■ About this task: Aside from the pictures, copy the listing exactly.

■ Data for this task:

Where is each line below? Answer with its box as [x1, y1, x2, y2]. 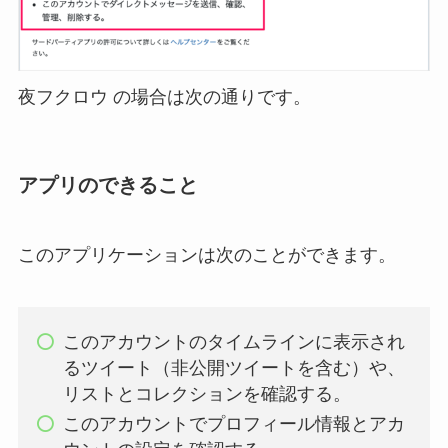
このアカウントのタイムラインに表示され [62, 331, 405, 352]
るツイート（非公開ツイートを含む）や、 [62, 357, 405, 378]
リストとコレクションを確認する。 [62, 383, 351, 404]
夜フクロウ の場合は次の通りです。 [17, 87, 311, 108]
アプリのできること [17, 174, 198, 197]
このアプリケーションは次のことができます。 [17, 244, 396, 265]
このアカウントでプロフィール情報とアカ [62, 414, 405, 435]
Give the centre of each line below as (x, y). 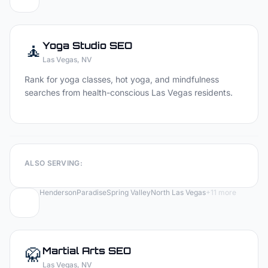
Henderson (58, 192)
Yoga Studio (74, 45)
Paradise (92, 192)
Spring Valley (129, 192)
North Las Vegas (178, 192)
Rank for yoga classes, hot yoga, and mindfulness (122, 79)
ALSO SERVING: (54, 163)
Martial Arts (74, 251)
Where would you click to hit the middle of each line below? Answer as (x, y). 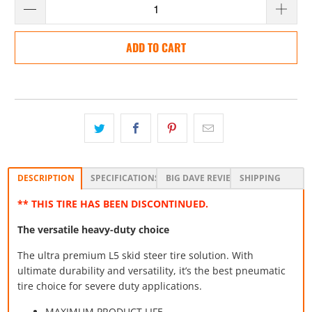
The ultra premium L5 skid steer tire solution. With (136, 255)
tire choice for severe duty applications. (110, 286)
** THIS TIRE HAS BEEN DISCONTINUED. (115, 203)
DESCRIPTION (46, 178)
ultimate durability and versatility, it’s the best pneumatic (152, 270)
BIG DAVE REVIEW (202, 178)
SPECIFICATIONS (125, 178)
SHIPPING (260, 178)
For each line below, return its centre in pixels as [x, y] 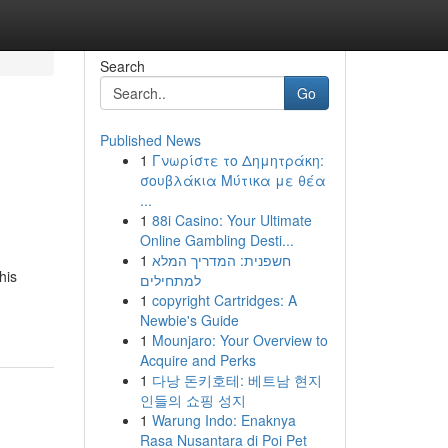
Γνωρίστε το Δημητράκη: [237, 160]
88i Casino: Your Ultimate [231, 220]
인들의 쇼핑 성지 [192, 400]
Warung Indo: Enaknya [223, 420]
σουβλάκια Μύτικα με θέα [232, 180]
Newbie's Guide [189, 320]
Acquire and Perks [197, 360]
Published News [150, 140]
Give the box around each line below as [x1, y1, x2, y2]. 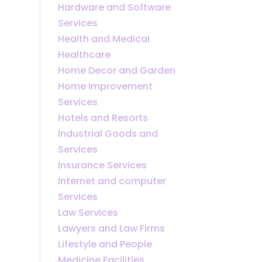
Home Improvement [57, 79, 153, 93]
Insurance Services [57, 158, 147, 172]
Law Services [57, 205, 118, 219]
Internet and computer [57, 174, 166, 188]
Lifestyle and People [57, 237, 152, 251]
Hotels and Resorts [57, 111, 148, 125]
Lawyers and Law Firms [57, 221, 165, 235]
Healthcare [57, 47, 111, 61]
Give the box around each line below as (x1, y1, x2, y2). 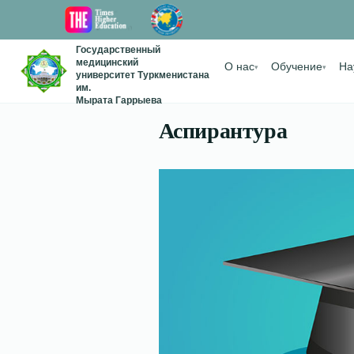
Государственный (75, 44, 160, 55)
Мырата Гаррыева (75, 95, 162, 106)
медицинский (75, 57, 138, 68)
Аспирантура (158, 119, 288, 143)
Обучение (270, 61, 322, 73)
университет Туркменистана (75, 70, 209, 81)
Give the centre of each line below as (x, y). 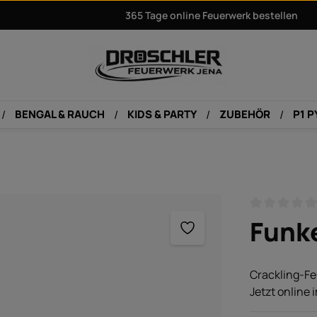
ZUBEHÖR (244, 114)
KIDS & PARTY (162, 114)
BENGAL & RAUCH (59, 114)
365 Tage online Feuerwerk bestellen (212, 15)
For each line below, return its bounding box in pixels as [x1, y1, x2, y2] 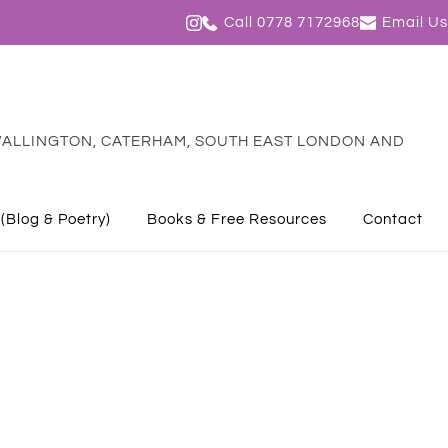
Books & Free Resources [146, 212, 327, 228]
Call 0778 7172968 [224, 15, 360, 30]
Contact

■ Solution to the problem:
Where is each line below? Answer with its box as [x1, y1, x2, y2]. 
このアカウントのタイムラインに表示され [62, 331, 405, 352]
るツイート（非公開ツイートを含む）や、 [62, 357, 405, 378]
リストとコレクションを確認する。 [62, 383, 351, 404]
夜フクロウ の場合は次の通りです。 [17, 87, 311, 108]
アプリのできること [17, 174, 198, 197]
このアプリケーションは次のことができます。 [17, 244, 396, 265]
このアカウントでプロフィール情報とアカ [62, 414, 405, 435]
Give the centre of each line below as (x, y). 
Henderson (58, 192)
Yoga Studio (74, 45)
Paradise (92, 192)
Spring Valley (129, 192)
North Las Vegas (178, 192)
Rank for yoga classes, hot yoga, and mindfulness (122, 79)
ALSO SERVING: (54, 163)
Martial Arts (74, 251)
Where would you click to hit the middle of each line below? Answer as (x, y). 
The ultra premium L5 skid steer tire solution. With (136, 255)
tire choice for severe duty applications. (110, 286)
** THIS TIRE HAS BEEN DISCONTINUED. (115, 203)
DESCRIPTION (46, 178)
ultimate durability and versatility, it’s the best pneumatic (152, 270)
BIG DAVE REVIEW (202, 178)
SPECIFICATIONS (125, 178)
SHIPPING (260, 178)
For each line below, return its centre in pixels as [x, y] 
Γνωρίστε το Δημητράκη: [237, 160]
88i Casino: Your Ultimate [231, 220]
인들의 쇼핑 성지 [192, 400]
Warung Indo: Enaknya [223, 420]
σουβλάκια Μύτικα με θέα [232, 180]
Newbie's Guide [189, 320]
Acquire and Perks [197, 360]
Published News [150, 140]
Give the box around each line below as [x1, y1, x2, y2]. 
Home Improvement [57, 79, 153, 93]
Insurance Services [57, 158, 147, 172]
Law Services [57, 205, 118, 219]
Internet and computer [57, 174, 166, 188]
Lifestyle and People [57, 237, 152, 251]
Hotels and Resorts [57, 111, 148, 125]
Lawyers and Law Firms [57, 221, 165, 235]
Healthcare [57, 47, 111, 61]
Give the box around each line below as (x1, y1, x2, y2). 
Государственный (75, 44, 160, 55)
Мырата Гаррыева (75, 95, 162, 106)
медицинский (75, 57, 138, 68)
Аспирантура (158, 119, 288, 143)
Обучение (270, 61, 322, 73)
университет Туркменистана (75, 70, 209, 81)
Give the centre of each line below as (x, y). 
ZUBEHÖR (244, 114)
KIDS & PARTY (162, 114)
BENGAL & RAUCH (59, 114)
365 Tage online Feuerwerk bestellen (212, 15)
For each line below, return its bounding box in pixels as [x1, y1, x2, y2] 
Books & Free Resources [146, 212, 327, 228]
Call 0778 7172968 [224, 15, 360, 30]
Contact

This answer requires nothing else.